A strong bipartisan majority supported my amendment, which said that if Visa and MasterCard are going to fix fee rates on behalf of banks […], those rates must be reasonable and proportional to the cost of processing the transaction. It is important to make clear that if Chase wants to set and charge its own fees in a competitive market environment, the amendment does not regulate those fees. The only regulated fees are those fees that banks let card networks fix on their behalf.

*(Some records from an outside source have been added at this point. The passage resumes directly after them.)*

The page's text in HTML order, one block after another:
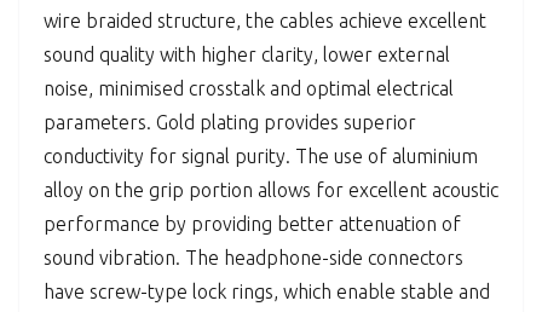
wire braided structure, the cables achieve excellent
sound quality with higher clarity, lower external
noise, minimised crosstalk and optimal electrical
parameters. Gold plating provides superior
conductivity for signal purity. The use of aluminium
alloy on the grip portion allows for excellent acoustic
performance by providing better attenuation of
sound vibration. The headphone-side connectors
have screw-type lock rings, which enable stable and
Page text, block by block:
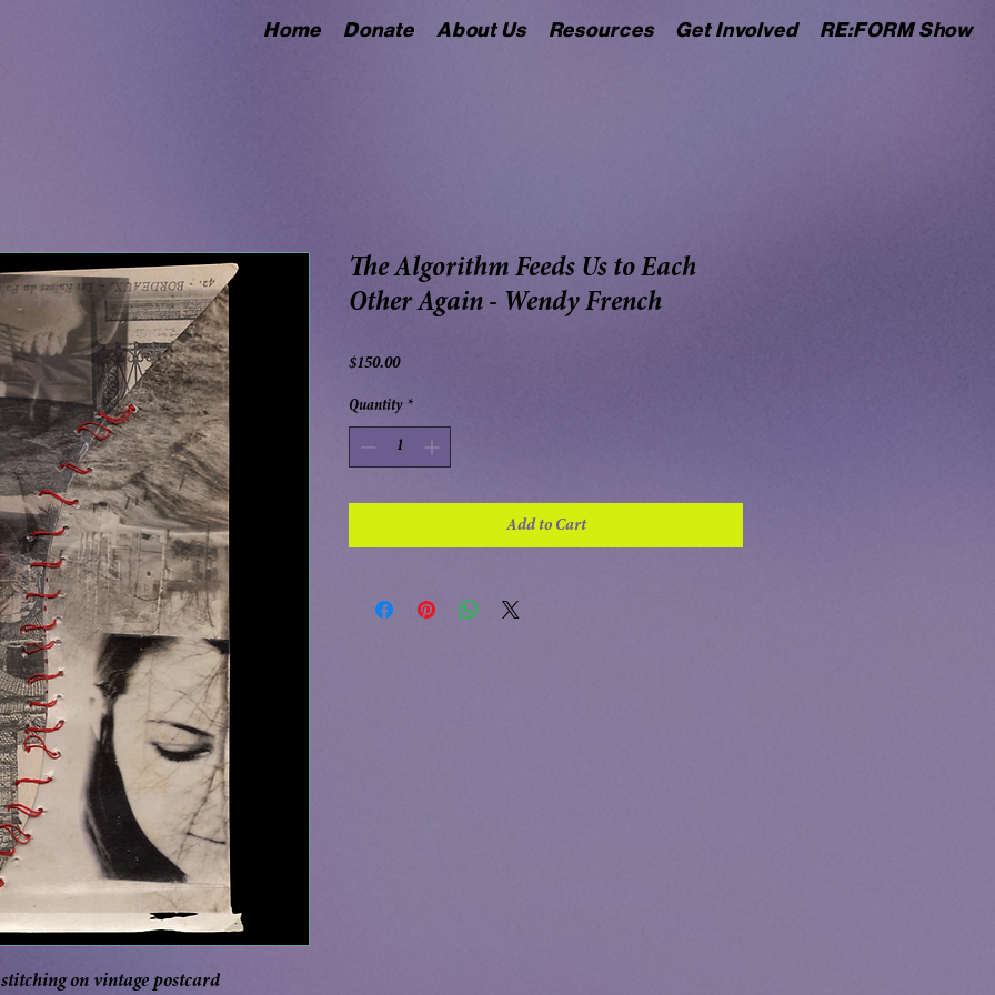
Home Donate About Us Resources Get Involved RE:FORM Show
on vintage postcard
The Algorithm Feeds Us to Each
Other Again - Wendy French
$150.00Price
Quantity *
Add to Cart
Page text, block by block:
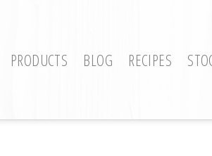
PRODUCTS BLOG RECIPES
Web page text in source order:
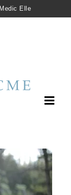
Elle
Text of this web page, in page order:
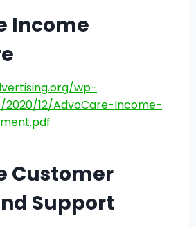
Income
wp-
12/AdvoCare-Income-
Customer
Support
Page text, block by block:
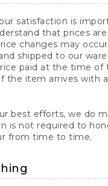
satisfaction is
that prices
changes may
shipped to our
paid at the time of
the item arrives with
best efforts, we do
is not required to
from time to time.
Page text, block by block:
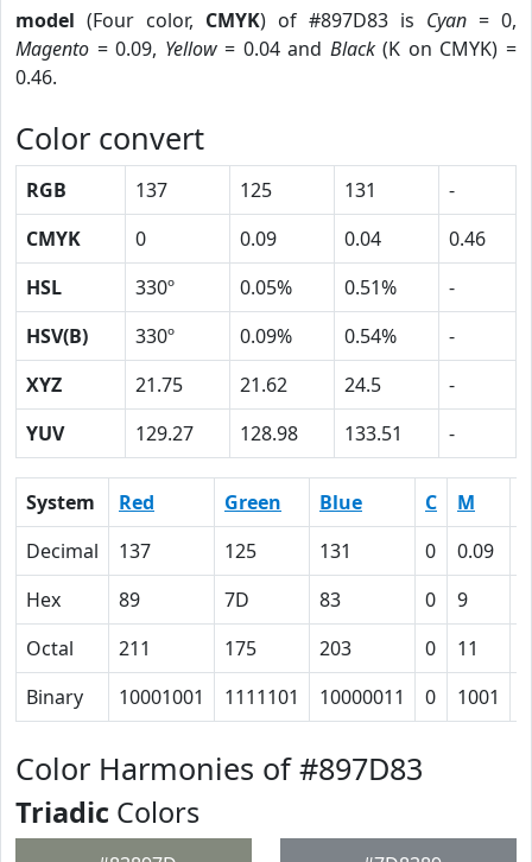
model (Four color, CMYK) of #897D83 is Cyan = 0,
Magento = 0.09, Yellow= 0.04 and Black(K on CMYK) =
0.46.
Color convert
RGB 137 125 131
-
CMYK
0 0.09 0.04
0.46
HSL
330º 0.05% 0.51%
-
HSV(B)
330º 0.09% 0.54%
-
XYZ
21.75 21.62 24.5
-
YUV
129.27 128.98 133.51 -
System Red Green Blue C M
Decimal
137 125 131 0 0.09
Hex
89 7D 83 0 9
Octal
211 175 203 0 11
Binary
10001001 1111101 10000011 0 1001
Color Harmonies of #897D83
Triadic Colors
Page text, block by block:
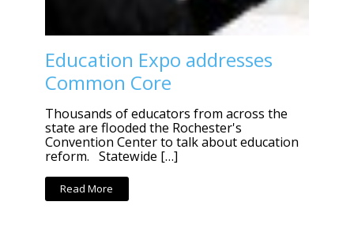
Education Expo addresses
Common Core
Thousands of educators from across the
state are flooded the Rochester's
Convention Center to talk about education
reform. Statewide […]
Read More
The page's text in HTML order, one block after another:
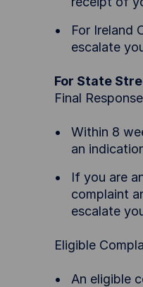
For Ireland
escalate
For State
Final
Within 8
an
If you are
complaint
escalate
Eligible
An eligible
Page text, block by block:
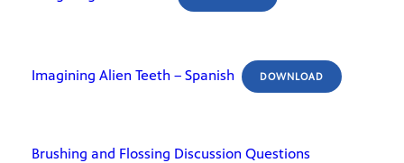
Imagining Alien Teeth – Spanish DOWNLOAD
Brushing and Flossing Discussion Questions
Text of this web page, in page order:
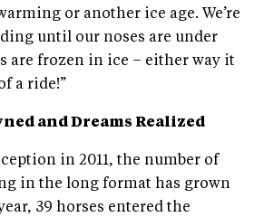
or another ice age. We’re
until our noses are under
are frozen in ice – either way it
a ride!”
and Dreams Realized
in 2011, the number of
in the long format has grown
39 horses entered the
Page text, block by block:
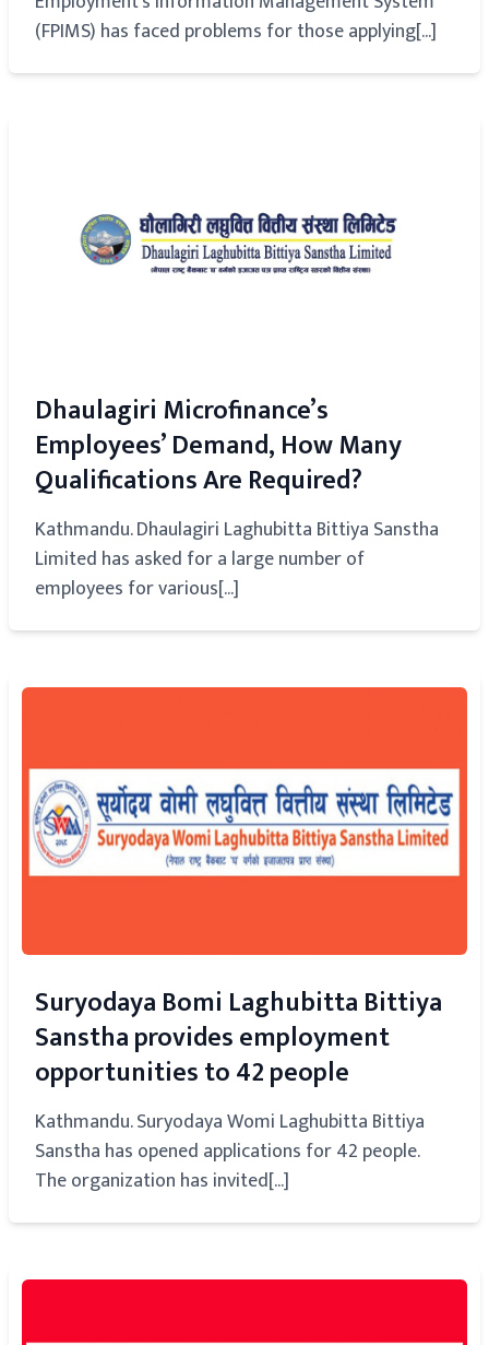
(FPIMS) has faced problems for those applying[...]
Dhaulagiri Microfinance’s
Employees’ Demand, How Many
Qualifications Are Required?
Kathmandu. Dhaulagiri Laghubitta Bittiya Sanstha
Limited has asked for a large number of
employees for various[...]
Suryodaya Bomi Laghubitta Bittiya
Sanstha provides employment
opportunities to 42 people
Kathmandu. Suryodaya Womi Laghubitta Bittiya
Sanstha has opened applications for 42 people.
The organization has invited[...]
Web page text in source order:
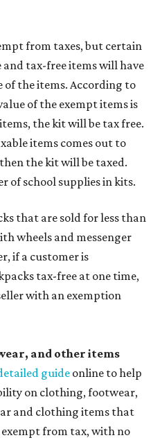
wheels and messenger
if a customer is
tax-free at one time,
with an exemption
and other items
guideonline to help
and clothing items that
exempt from tax, with no
items, as long as they
disposable fabric face
face masks that are sold
clarifies that industrial or
and replacement filters
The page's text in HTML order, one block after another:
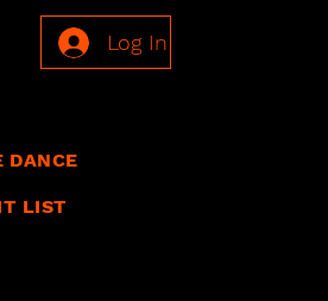
Log In
DANCE
LIST
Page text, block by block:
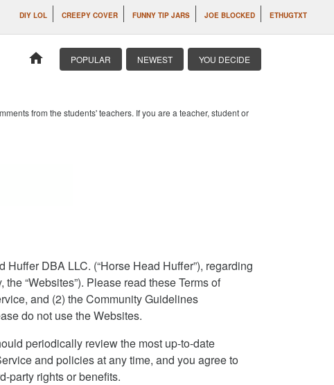
DIY LOL CREEPY COVER FUNNY TIP JARS JOE BLOCKED ETHUGTXT
home POPULAR NEWEST YOU DECIDE
from the students' teachers. If you are a teacher, student or
DBA LLC. (“Horse Head Huffer”), regarding
“Websites”). Please read these Terms of
and (2) the Community Guidelines
do not use the Websites.
periodically review the most up-to-date
and policies at any time, and you agree to
party rights or benefits.
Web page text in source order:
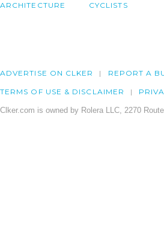
ARCHITECTURE CYCLISTS
ADVERTISE ON CLKER REPORT A
TERMS OF USE & DISCLAIMER
Clker.com is owned by Rolera LLC, 2270
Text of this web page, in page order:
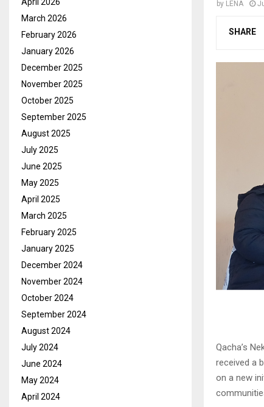
by LENA
SHARE
Qacha’s
received a
on a new
March 2026
February 2026
January 2026
December 2025
November 2025
October 2025
September 2025
August 2025
July 2025
June 2025
May 2025
April 2025
March 2025
February 2025
January 2025
December 2024
November 2024
October 2024
September 2024
August 2024
July 2024
June 2024
May 2024
April 2024
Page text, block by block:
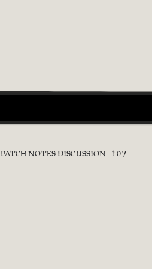
PATCH NOTES DISCUSSION - 1.0.7
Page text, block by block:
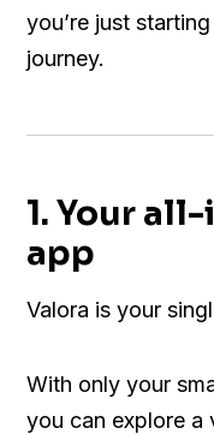
you’re just
journey.
1. Your
app
Valora is your
With only your
you can explore a
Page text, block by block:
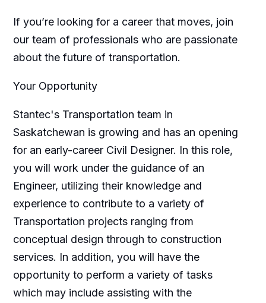
If you’re looking for a career that moves, join
our team of professionals who are passionate
about the future of transportation.
Your Opportunity
Stantec's Transportation team in
Saskatchewan is growing and has an opening
for an early-career Civil Designer. In this role,
you will work under the guidance of an
Engineer, utilizing their knowledge and
experience to contribute to a variety of
Transportation projects ranging from
conceptual design through to construction
services. In addition, you will have the
opportunity to perform a variety of tasks
which may include assisting with the
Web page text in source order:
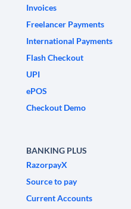
Invoices
Freelancer Payments
International Payments
Flash Checkout
UPI
ePOS
Checkout Demo
BANKING PLUS
RazorpayX
Source to pay
Current Accounts
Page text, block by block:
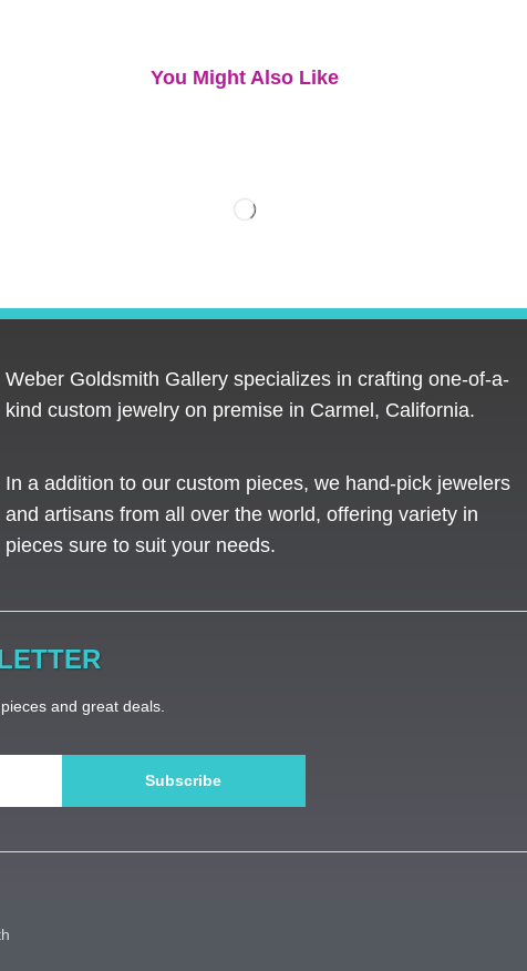
You Might Also Like
Weber Goldsmith Gallery specializes in crafting one-of-a-
kind custom jewelry on premise in Carmel, California.
In a addition to our custom pieces, we hand-pick jewelers
and artisans from all over the world, offering variety in
pieces sure to suit your needs. ​
and great deals.
Subscribe
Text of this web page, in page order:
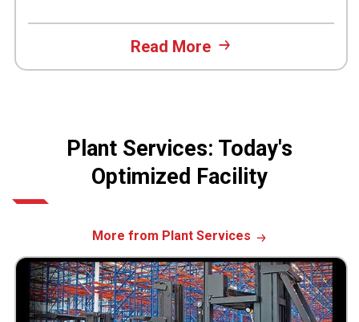
Read More
Plant Services: Today's
Optimized Facility
More from Plant Services
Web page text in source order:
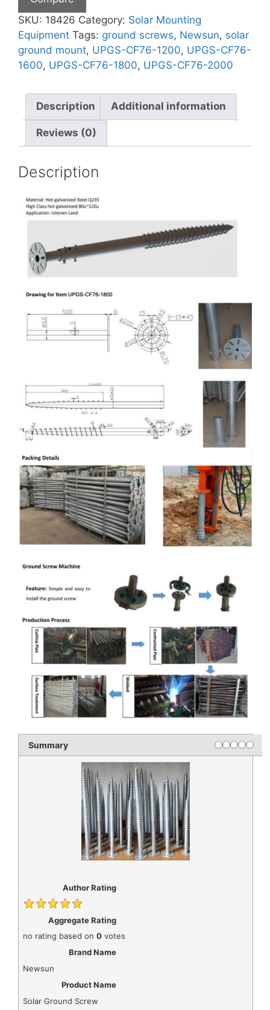
quantity
SKU: 18426 Category: Solar Mounting
Equipment Tags: ground screws, Newsun, solar
ground mount, UPGS-CF76-1200, UPGS-CF76-
1600, UPGS-CF76-1800, UPGS-CF76-2000
Description Additional information
Reviews (0)
Description
Summary Rating
1 star
2 stars
3 stars
4 5
Author Rating
Aggregate Rating
no rating based on 0votes
Brand Name
Newsun
Product Name
Solar Ground Screw
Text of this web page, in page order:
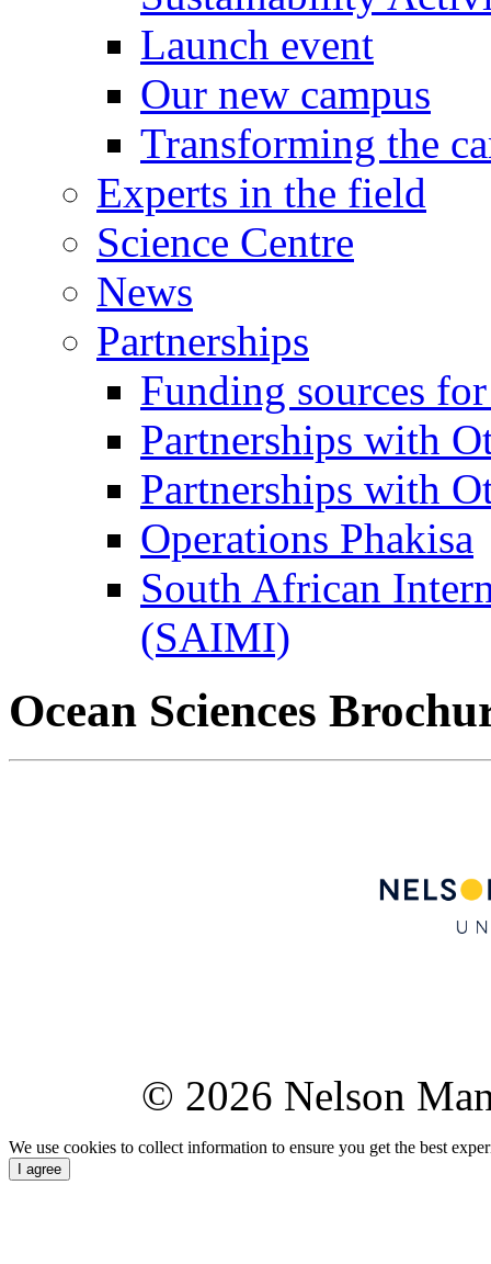
Launch event
Our new campus
Transforming the
Experts in the field
Science Centre
News
Partnerships
Funding sources
Partnerships with
Partnerships with
Operations Phakisa
South African
(SAIMI)
Ocean Sciences
© 2026 Nelson
We use cookies to collect information to ensure you get the best
I agree
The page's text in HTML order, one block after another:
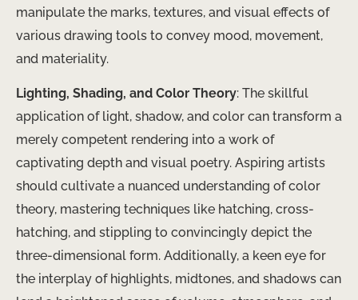
manipulate the marks, textures, and visual effects of
various drawing tools to convey mood, movement,
and materiality.
Lighting, Shading, and Color Theory: The skillful
application of light, shadow, and color can transform a
merely competent rendering into a work of
captivating depth and visual poetry. Aspiring artists
should cultivate a nuanced understanding of color
theory, mastering techniques like hatching, cross-
hatching, and stippling to convincingly depict the
three-dimensional form. Additionally, a keen eye for
the interplay of highlights, midtones, and shadows can
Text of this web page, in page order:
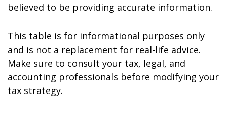
believed to be providing accurate information.
This table is for informational purposes only
and is not a replacement for real-life advice.
Make sure to consult your tax, legal, and
accounting professionals before modifying your
tax strategy.
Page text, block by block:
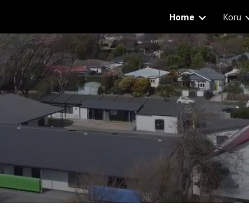
Skip to navigation
Home Koru
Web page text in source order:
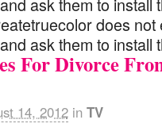
does not
ask them to install
For Divorce
14, 2012 in TV
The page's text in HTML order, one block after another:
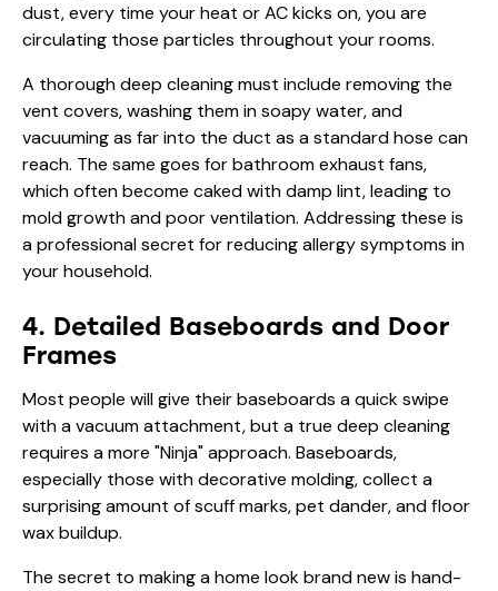
dust, every time your heat or AC kicks on, you are
circulating those particles throughout your rooms.
A thorough deep cleaning must include removing the
vent covers, washing them in soapy water, and
vacuuming as far into the duct as a standard hose can
reach. The same goes for bathroom exhaust fans,
which often become caked with damp lint, leading to
mold growth and poor ventilation. Addressing these is
a professional secret for reducing allergy symptoms in
your household.
4. Detailed Baseboards and Door
Frames
Most people will give their baseboards a quick swipe
with a vacuum attachment, but a true deep cleaning
requires a more "Ninja" approach. Baseboards,
especially those with decorative molding, collect a
surprising amount of scuff marks, pet dander, and floor
wax buildup.
The secret to making a home look brand new is hand-
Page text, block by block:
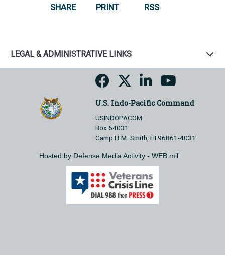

This is the guts of the case for regulating swipe fees: Visa and MasterCard are an effective monopoly, and they’re able to set fees with virtually no competitive pressure. What’s worse, their member banks collude to insure that fees stay high. After all, as long as everyone gets charged the same rate, it’s in their interest to make sure that swipe fees are as high as possible. As Durbin points out, this leads to almost comically corrupt behavior, like banks actively encouraging their customers to use signature debit rather than PIN debit, even though signature debit is more fraud prone. Why? Because the interchange fees are higher:

Durbin’s amendment is unquestionably second best policy. The first best policy would be genuine competition between banks that issue debit cards along with the freedom for merchants to pass along interchange fees to customers if they want to. That would very quickly set a market rate for interchange fees, one that would almost certainly be far lower than current rates.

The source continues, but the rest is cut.